#### SOURCE MATERIAL ####
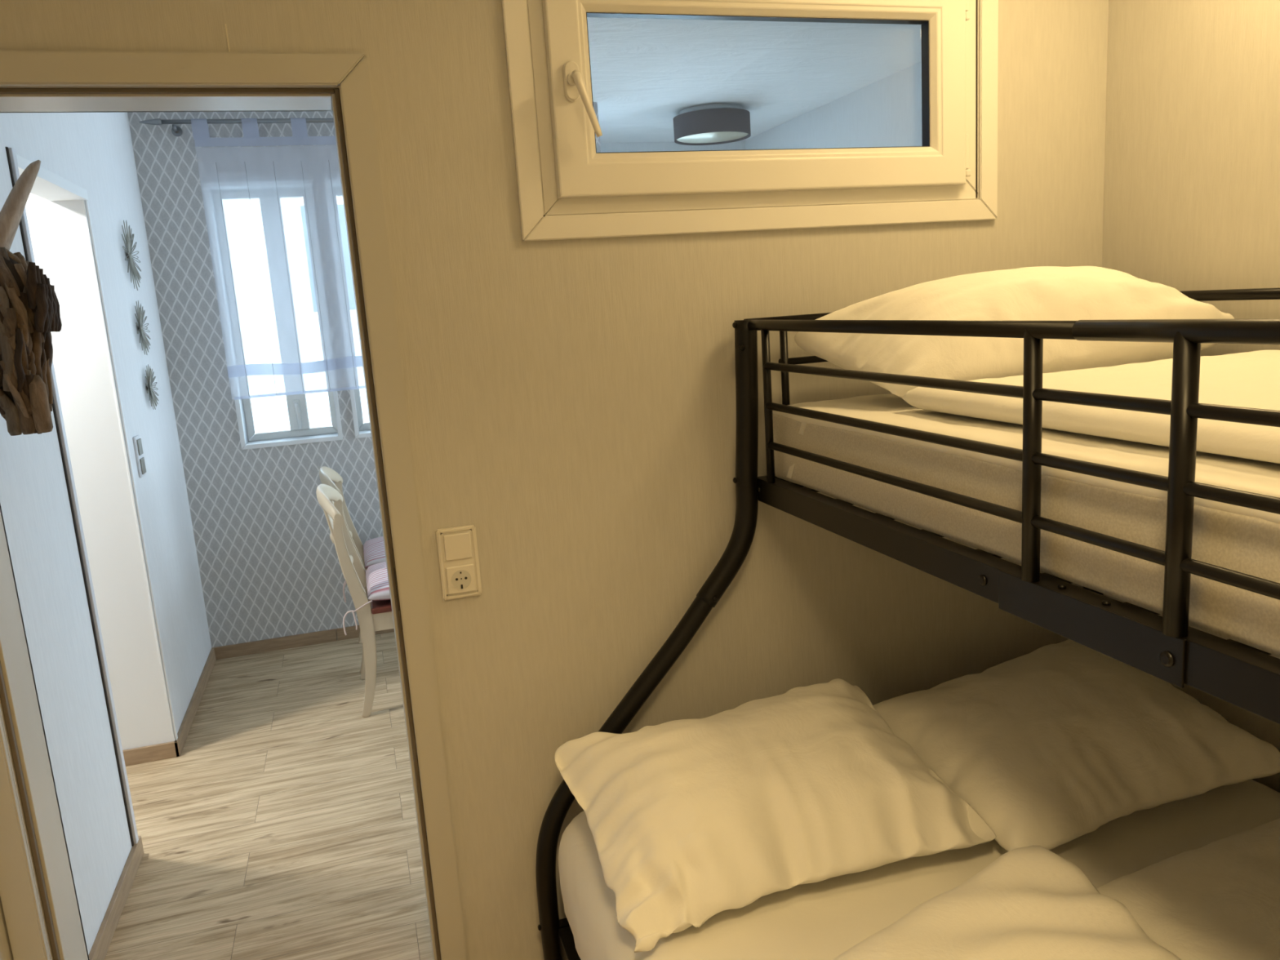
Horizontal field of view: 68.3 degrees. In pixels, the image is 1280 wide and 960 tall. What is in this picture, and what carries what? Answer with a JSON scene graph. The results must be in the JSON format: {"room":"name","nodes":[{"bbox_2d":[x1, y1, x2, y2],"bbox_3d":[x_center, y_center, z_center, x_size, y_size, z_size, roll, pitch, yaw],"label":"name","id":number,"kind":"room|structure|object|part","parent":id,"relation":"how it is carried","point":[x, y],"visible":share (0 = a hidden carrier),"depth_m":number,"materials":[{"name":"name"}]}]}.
{"room":"bedroom","nodes":[
{"label":"bedroom","id":0,"kind":"room"},
{"bbox_2d":[25,192,144,750],"bbox_3d":[-2.735,-0.102,3.041,1.723,2.530,0.040,-7,11,-16],"label":"wall","id":1,"kind":"structure","parent":0,"point":[38,211],"depth_m":3.29,"materials":[{"name":"white paint"}]},
{"bbox_2d":[122,741,179,766],"bbox_3d":[-2.545,1.101,3.273,1.736,0.060,0.014,-7,11,-16],"label":"baseboard","id":2,"kind":"structure","parent":1,"relation":"attached to","point":[166,750],"depth_m":3.48,"materials":[{"name":"brown wood"}]},
{"bbox_2d":[0,111,211,959],"bbox_3d":[-1.344,0.063,1.678,0.122,2.530,5.540,-7,11,-16],"label":"wall","id":3,"kind":"structure","parent":0,"point":[103,142],"depth_m":3.22,"materials":[{"name":"white paint"}]},
{"bbox_2d":[0,160,62,435],"bbox_3d":[-1.343,-0.382,2.015,0.198,0.572,0.142,-7,11,-16],"label":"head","id":4,"kind":"object","parent":3,"relation":"attached to","point":[29,305],"visible":1,"depth_m":2.00},
{"bbox_2d":[5,146,177,846],"bbox_3d":[-1.731,0.088,2.981,0.112,2.050,0.773,-7,11,-16],"label":"trim","id":5,"kind":"structure","parent":3,"relation":"attached to","point":[48,185],"depth_m":2.74,"materials":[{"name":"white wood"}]},
{"bbox_3d":[-1.801,-0.893,2.812,0.112,0.035,0.732,-7,11,-16],"label":"head casing","id":6,"kind":"part","parent":5,"relation":"part of","materials":[{"name":"white paint"}]},
{"bbox_3d":[-1.795,0.015,3.348,0.006,1.944,0.020,-7,11,-16],"label":"casing","id":7,"kind":"part","parent":5,"relation":"part of","materials":[{"name":"white paint"}]},
{"bbox_2d":[88,835,143,959],"bbox_3d":[-1.393,1.177,2.466,0.014,0.060,0.860,-7,11,-16],"label":"baseboard","id":8,"kind":"structure","parent":3,"relation":"attached to","point":[99,950],"depth_m":2.56,"materials":[{"name":"brown wood"}]},
{"bbox_2d":[121,220,141,290],"bbox_3d":[-2.005,-0.884,3.717,0.026,0.271,0.270,-7,11,-16],"label":"starburst ornament","id":9,"kind":"object","parent":3,"relation":"attached to","point":[129,238],"visible":1,"depth_m":3.71,"materials":[{"name":"silver metal"}]},
{"bbox_2d":[133,435,146,477],"bbox_3d":[-1.850,-0.088,3.493,0.014,0.151,0.082,-7,11,-16],"label":"light switch","id":10,"kind":"object","parent":3,"relation":"attached to","point":[136,440],"visible":1,"depth_m":3.47,"materials":[{"name":"white plastic"}]},
{"bbox_2d":[134,300,151,355],"bbox_3d":[-1.982,-0.605,3.755,0.026,0.217,0.216,-7,11,-16],"label":"starburst ornament","id":11,"kind":"object","parent":3,"relation":"attached to","point":[140,317],"visible":1,"depth_m":3.75,"materials":[{"name":"silver metal"}]},
{"bbox_2d":[145,364,159,409],"bbox_3d":[-1.964,-0.372,3.789,0.026,0.183,0.182,-7,11,-16],"label":"starburst ornament","id":12,"kind":"object","parent":3,"relation":"attached to","point":[153,398],"visible":1,"depth_m":3.78,"materials":[{"name":"silver metal"}]},
{"bbox_2d":[174,648,216,756],"bbox_3d":[-1.881,0.918,4.012,0.014,0.060,1.068,-7,11,-16],"label":"baseboard","id":13,"kind":"structure","parent":3,"relation":"attached to","point":[188,720],"depth_m":3.91,"materials":[{"name":"brown wood"}]},
{"bbox_2d":[104,631,433,959],"bbox_3d":[-0.620,1.128,2.781,5.320,0.060,7.050,-7,11,-16],"label":"floor","id":14,"kind":"structure","parent":0,"point":[283,826],"depth_m":3.00,"materials":[{"name":"beige laminate"}]},
{"bbox_2d":[319,466,367,672],"bbox_3d":[-1.153,0.362,4.407,0.553,0.910,0.464,-7,11,-16],"label":"dining chair","id":15,"kind":"object","parent":14,"relation":"on","point":[327,476],"visible":0.23,"depth_m":4.47,"materials":[{"name":"beige paint"}]},
{"bbox_3d":[-1.397,0.002,4.269,0.094,0.122,0.460,-7,11,-16],"label":"rail","id":16,"kind":"part","parent":15,"relation":"part of","materials":[{"name":"beige paint"}]},
{"bbox_3d":[-1.374,0.398,4.566,0.107,0.810,0.030,-7,11,-16],"label":"leg","id":17,"kind":"part","parent":15,"relation":"part of","materials":[{"name":"beige paint"}]},
{"bbox_3d":[-1.249,0.464,4.170,0.107,0.810,0.030,-7,11,-16],"label":"leg","id":18,"kind":"part","parent":15,"relation":"part of","materials":[{"name":"beige paint"}]},
{"bbox_2d":[342,536,386,599],"bbox_3d":[-1.139,0.366,4.412,0.493,0.196,0.469,-7,11,-16],"label":"seat cushion","id":19,"kind":"object","parent":15,"relation":"on","point":[374,553],"visible":0.14,"depth_m":4.27,"materials":[{"name":"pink fabric"}]},
{"bbox_2d":[315,484,394,717],"bbox_3d":[-1.004,0.441,3.936,0.553,0.910,0.464,-7,11,-16],"label":"dining chair","id":20,"kind":"object","parent":14,"relation":"on","point":[375,615],"visible":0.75,"depth_m":3.71,"materials":[{"name":"beige paint"}]},
{"bbox_3d":[-1.249,0.081,3.798,0.094,0.122,0.460,-7,11,-16],"label":"rail","id":21,"kind":"part","parent":20,"relation":"part of","materials":[{"name":"beige paint"}]},
{"bbox_3d":[-1.193,0.369,3.864,0.049,0.054,0.426,-7,11,-16],"label":"rail","id":22,"kind":"part","parent":20,"relation":"part of","materials":[{"name":"beige paint"}]},
{"bbox_3d":[-1.226,0.477,4.095,0.107,0.810,0.030,-7,11,-16],"label":"leg","id":23,"kind":"part","parent":20,"relation":"part of","materials":[{"name":"beige paint"}]},
{"bbox_3d":[-1.101,0.543,3.699,0.107,0.810,0.030,-7,11,-16],"label":"leg","id":24,"kind":"part","parent":20,"relation":"part of","materials":[{"name":"beige paint"}]},
{"bbox_2d":[342,561,390,635],"bbox_3d":[-0.990,0.445,3.941,0.493,0.196,0.469,-7,11,-16],"label":"seat cushion","id":25,"kind":"object","parent":20,"relation":"on","point":[376,575],"visible":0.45,"depth_m":3.76,"materials":[{"name":"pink fabric"}]},
{"bbox_3d":[-0.929,0.456,3.962,0.397,0.024,0.464,-7,11,-16],"label":"seat","id":26,"kind":"part","parent":20,"relation":"part of","materials":[{"name":"red wood"}]},
{"bbox_2d":[535,288,1279,959],"bbox_3d":[0.762,0.524,1.279,1.529,1.501,2.059,-7,11,-16],"label":"bunk bed","id":27,"kind":"object","parent":14,"relation":"on","point":[1165,647],"visible":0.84,"depth_m":1.24,"materials":[{"name":"black metal"}]},
{"bbox_3d":[0.504,0.944,2.335,1.475,0.060,0.024,-7,11,-16],"label":"rail","id":28,"kind":"part","parent":27,"relation":"part of","materials":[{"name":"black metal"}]},
{"bbox_3d":[0.127,1.187,1.179,0.030,0.060,1.990,-7,11,-16],"label":"rail","id":29,"kind":"part","parent":27,"relation":"part of","materials":[{"name":"black metal"}]},
{"bbox_3d":[-0.018,0.712,2.131,0.468,0.919,0.044,-7,11,-16],"label":"curved leg","id":30,"kind":"part","parent":27,"relation":"part of","materials":[{"name":"black metal"}]},
{"bbox_3d":[0.190,-0.029,2.073,0.171,0.629,0.049,-7,11,-16],"label":"post","id":31,"kind":"part","parent":27,"relation":"part of","materials":[{"name":"black metal"}]},
{"bbox_3d":[0.673,-0.390,2.165,0.939,0.022,0.022,-7,11,-16],"label":"headboard","id":32,"kind":"part","parent":27,"relation":"part of","materials":[{"name":"black metal"}]},
{"bbox_3d":[0.699,-0.035,2.232,0.935,0.049,0.024,-7,11,-16],"label":"rail","id":33,"kind":"part","parent":27,"relation":"part of","materials":[{"name":"black metal"}]},
{"bbox_2d":[558,779,1279,959],"bbox_3d":[0.777,0.920,1.368,1.446,0.325,1.918,-7,11,-16],"label":"mattress","id":34,"kind":"object","parent":27,"relation":"on","point":[823,920],"visible":0.23,"depth_m":1.71,"materials":[{"name":"white fabric"}]},
{"bbox_2d":[554,678,996,952],"bbox_3d":[0.230,0.592,1.848,0.717,0.211,0.538,-7,11,-16],"label":"pillow","id":35,"kind":"object","parent":34,"relation":"on","point":[691,821],"visible":1,"depth_m":1.71,"materials":[{"name":"white fabric"}]},
{"bbox_2d":[832,844,1181,959],"bbox_3d":[0.535,0.789,0.959,0.715,0.112,1.222,-7,11,-16],"label":"duvet","id":36,"kind":"object","parent":34,"relation":"on","point":[1030,903],"visible":1,"depth_m":1.43,"materials":[{"name":"white fabric"}]},
{"bbox_2d":[872,639,1279,851],"bbox_3d":[0.889,0.521,2.016,0.665,0.202,0.564,-7,11,-16],"label":"pillow","id":37,"kind":"object","parent":34,"relation":"on","point":[1051,744],"visible":0.9,"depth_m":1.87,"materials":[{"name":"white fabric"}]},
{"bbox_2d":[1097,817,1279,959],"bbox_3d":[1.203,0.730,1.188,0.660,0.057,1.134,-7,11,-16],"label":"duvet","id":38,"kind":"object","parent":34,"relation":"on","point":[1220,900],"visible":0.94,"depth_m":1.51,"materials":[{"name":"white fabric"}]},
{"bbox_3d":[0.532,-0.174,1.090,0.027,0.027,2.011,-7,11,-16],"label":"guard rail","id":39,"kind":"part","parent":27,"relation":"part of","materials":[{"name":"black metal"}]},
{"bbox_3d":[0.572,0.176,1.153,0.040,0.060,1.995,-7,11,-16],"label":"rail","id":40,"kind":"part","parent":27,"relation":"part of","materials":[{"name":"black metal"}]},
{"bbox_2d":[772,393,1279,656],"bbox_3d":[0.986,0.013,1.292,0.884,0.166,1.915,-7,11,-16],"label":"mattress","id":41,"kind":"object","parent":27,"relation":"on","point":[1243,540],"visible":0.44,"depth_m":1.25,"materials":[{"name":"white fabric"}]},
{"bbox_2d":[794,266,1234,397],"bbox_3d":[0.778,-0.314,1.970,0.862,0.252,0.303,-6,11,-13],"label":"pillow","id":42,"kind":"object","parent":41,"relation":"on","point":[1041,293],"visible":0.6,"depth_m":1.88,"materials":[{"name":"white fabric"}]},
{"bbox_2d":[901,350,1279,463],"bbox_3d":[1.068,-0.097,1.170,0.745,0.086,1.524,-7,11,-16],"label":"duvet","id":43,"kind":"object","parent":41,"relation":"on","point":[1251,380],"visible":0.68,"depth_m":1.39,"materials":[{"name":"white fabric"}]},
{"bbox_3d":[1.169,0.279,2.433,0.049,1.500,0.049,-7,11,-16],"label":"post","id":44,"kind":"part","parent":27,"relation":"part of","materials":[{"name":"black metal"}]},
{"bbox_3d":[1.409,-0.281,1.348,0.027,0.027,2.011,-7,11,-16],"label":"guard rail","id":45,"kind":"part","parent":27,"relation":"part of","materials":[{"name":"black metal"}]},
{"bbox_2d":[127,102,600,647],"bbox_3d":[-1.222,-0.519,4.720,2.202,2.530,0.300,-7,11,-16],"label":"wall","id":46,"kind":"structure","parent":0,"point":[269,566],"depth_m":4.44,"materials":[{"name":"grey paint"}]},
{"bbox_2d":[138,118,333,136],"bbox_3d":[-1.416,-1.605,4.276,1.536,0.063,0.078,-7,11,-16],"label":"curtain rod","id":47,"kind":"object","parent":46,"relation":"attached to","point":[176,131],"visible":0.53,"depth_m":4.13,"materials":[{"name":"silver metal"}]},
{"bbox_3d":[-1.409,-1.619,4.248,1.360,0.019,0.019,-7,11,-16],"label":"rod","id":48,"kind":"part","parent":47,"relation":"part of","materials":[{"name":"silver metal"}]},
{"bbox_2d":[191,117,365,399],"bbox_3d":[-1.389,-1.028,4.351,1.084,1.222,0.029,-7,11,-16],"label":"curtain","id":49,"kind":"object","parent":47,"relation":"hanging from","point":[275,217],"visible":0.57,"depth_m":4.28,"materials":[{"name":"white fabric"}]},
{"bbox_3d":[-1.822,-0.885,4.223,0.002,1.030,0.002,4,13,37],"label":"draw cord","id":50,"kind":"part","parent":49,"relation":"part of","materials":[{"name":"grey fabric"}]},
{"bbox_3d":[-1.709,-0.898,4.256,0.002,1.030,0.002,4,13,37],"label":"draw cord","id":51,"kind":"part","parent":49,"relation":"part of","materials":[{"name":"grey fabric"}]},
{"bbox_3d":[-1.597,-0.912,4.290,0.002,1.030,0.002,0,11,19],"label":"draw cord","id":52,"kind":"part","parent":49,"relation":"part of","materials":[{"name":"grey fabric"}]},
{"bbox_3d":[-1.484,-0.926,4.323,0.002,1.030,0.002,0,11,19],"label":"draw cord","id":53,"kind":"part","parent":49,"relation":"part of","materials":[{"name":"grey fabric"}]},
{"bbox_3d":[-1.372,-0.940,4.356,0.002,1.030,0.002,0,11,19],"label":"draw cord","id":54,"kind":"part","parent":49,"relation":"part of","materials":[{"name":"grey fabric"}]},
{"bbox_2d":[234,391,342,449],"bbox_3d":[-1.724,-0.779,4.492,0.456,1.204,0.270,-7,11,-16],"label":"window","id":55,"kind":"structure","parent":46,"relation":"in","point":[297,407],"depth_m":4.62,"materials":[{"name":"white paint"}]},
{"bbox_3d":[-1.675,-0.322,4.621,0.028,0.140,0.048,-7,11,-16],"label":"handle","id":56,"kind":"part","parent":55,"relation":"part of","materials":[{"name":"white plastic"}]},
{"bbox_2d":[211,625,394,659],"bbox_3d":[-1.059,0.713,4.812,2.077,0.060,0.014,-7,11,-16],"label":"baseboard","id":57,"kind":"structure","parent":46,"relation":"attached to","point":[330,635],"depth_m":4.61,"materials":[{"name":"brown wood"}]},
{"bbox_2d":[349,389,371,438],"bbox_3d":[-1.236,-0.838,4.636,0.456,1.204,0.270,-7,11,-16],"label":"window","id":58,"kind":"structure","parent":46,"relation":"in","point":[358,424],"depth_m":4.72,"materials":[{"name":"white paint"}]},
{"bbox_3d":[-1.267,-0.855,4.735,0.431,1.179,0.060,-7,11,-16],"label":"frame","id":59,"kind":"part","parent":58,"relation":"part of","materials":[{"name":"white plastic"}]},
{"bbox_2d":[0,0,1108,959],"bbox_3d":[-0.515,-0.041,1.941,5.320,2.530,0.075,-7,11,-16],"label":"wall","id":60,"kind":"structure","parent":0,"point":[571,403],"depth_m":2.06,"materials":[{"name":"beige paint"}]},
{"bbox_2d":[225,23,230,52],"bbox_3d":[-0.744,-0.796,1.702,0.002,0.050,0.001,-7,11,-16],"label":"trim","id":61,"kind":"structure","parent":60,"relation":"attached to","point":[225,24],"depth_m":1.70,"materials":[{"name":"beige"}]},
{"bbox_2d":[0,49,467,959],"bbox_3d":[-0.876,0.238,1.913,0.853,2.039,0.176,-7,11,-16],"label":"door frame","id":62,"kind":"structure","parent":60,"relation":"in","point":[38,895],"depth_m":1.83,"materials":[{"name":"beige paint"}]},
{"bbox_3d":[-0.501,0.226,1.953,0.004,0.170,0.021,-7,11,-16],"label":"strike plate","id":63,"kind":"part","parent":62,"relation":"part of","materials":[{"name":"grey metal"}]},
{"bbox_2d":[435,524,482,599],"bbox_3d":[-0.377,0.173,1.973,0.081,0.152,0.015,-7,11,-16],"label":"light switch","id":64,"kind":"object","parent":60,"relation":"attached to","point":[457,547],"visible":1,"depth_m":1.97,"materials":[{"name":"white plastic"}]},
{"bbox_2d":[445,564,476,594],"bbox_3d":[-0.374,0.208,1.977,0.059,0.059,0.005,-7,11,-16],"label":"socket","id":65,"kind":"object","parent":64,"relation":"attached to","point":[460,579],"depth_m":1.97,"materials":[{"name":"white plastic"}]},
{"bbox_2d":[501,0,998,241],"bbox_3d":[0.282,-0.842,2.011,1.130,0.599,0.154,-7,11,-16],"label":"window","id":66,"kind":"structure","parent":60,"relation":"in","point":[580,191],"depth_m":2.00,"materials":[{"name":"white plastic"}]},
{"bbox_3d":[-0.134,-0.785,1.858,0.032,0.074,0.012,-7,11,-16],"label":"handle","id":67,"kind":"part","parent":66,"relation":"part of","materials":[{"name":"white plastic"}]},
{"bbox_3d":[-0.107,-0.735,1.848,0.058,0.126,0.044,-7,11,-16],"label":"lever","id":68,"kind":"part","parent":66,"relation":"part of","materials":[{"name":"white plastic"}]},
{"bbox_3d":[0.274,-0.841,2.005,0.953,0.438,0.040,-7,11,-16],"label":"sash","id":69,"kind":"part","parent":66,"relation":"part of","materials":[{"name":"white plastic"}]},
{"bbox_3d":[0.266,-0.845,2.030,0.783,0.268,0.003,-7,11,-16],"label":"glass pane","id":70,"kind":"part","parent":66,"relation":"part of","materials":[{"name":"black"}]},
{"bbox_2d":[600,140,745,152],"bbox_3d":[0.122,-0.893,6.234,1.495,2.530,0.150,-7,11,-16],"label":"wall","id":71,"kind":"structure","parent":0,"point":[639,146],"depth_m":5.96,"materials":[{"name":"white paint"}]},
{"bbox_2d":[586,17,920,142],"bbox_3d":[-0.789,-1.422,2.300,5.320,0.080,7.050,-7,11,-16],"label":"ceiling","id":72,"kind":"structure","parent":0,"point":[645,72],"depth_m":4.13,"materials":[{"name":"white paint"}]},
{"bbox_2d":[673,103,751,145],"bbox_3d":[0.385,-1.905,5.059,0.410,0.144,0.410,-7,11,-16],"label":"ceiling lamp","id":73,"kind":"object","parent":72,"relation":"attached to","point":[712,123],"visible":1,"depth_m":4.91,"materials":[{"name":"grey"}]},
{"bbox_2d":[676,131,747,143],"bbox_3d":[0.388,-1.846,5.070,0.401,0.010,0.401,-7,11,-16],"label":"diffuser","id":74,"kind":"object","parent":73,"relation":"attached to","point":[682,137],"depth_m":5.07,"materials":[{"name":"beige plastic"}]},
{"bbox_2d":[744,62,921,149],"bbox_3d":[1.373,-0.662,4.570,0.100,2.530,3.799,-7,11,-16],"label":"wall","id":75,"kind":"structure","parent":0,"point":[886,112],"depth_m":4.74,"materials":[{"name":"white paint"}]},
{"bbox_2d":[1102,0,1279,792],"bbox_3d":[1.623,-0.028,1.118,0.100,2.530,2.750,-7,11,-16],"label":"wall","id":76,"kind":"structure","parent":0,"point":[1192,192],"depth_m":2.06,"materials":[{"name":"beige paint"}]},
{"label":"outside","id":77,"kind":"structure","parent":0,"visible":0},
{"bbox_3d":[-1.442,3.011,9.687,26.000,0.200,5.750,-7,11,-16],"label":"pavement","id":78,"kind":"object","parent":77,"visible":0},
{"bbox_2d":[251,336,369,435],"bbox_3d":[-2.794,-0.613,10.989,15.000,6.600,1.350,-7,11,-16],"label":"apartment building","id":79,"kind":"structure","parent":78,"relation":"on","point":[270,413],"depth_m":10.26,"materials":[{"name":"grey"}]}
]}
####
> TASK TO COMPLETE:
Pull every line containing "bedroom" out of the data above.

> RESPONSE AREA:
{"room":"bedroom","nodes":[
{"label":"bedroom","id":0,"kind":"room"},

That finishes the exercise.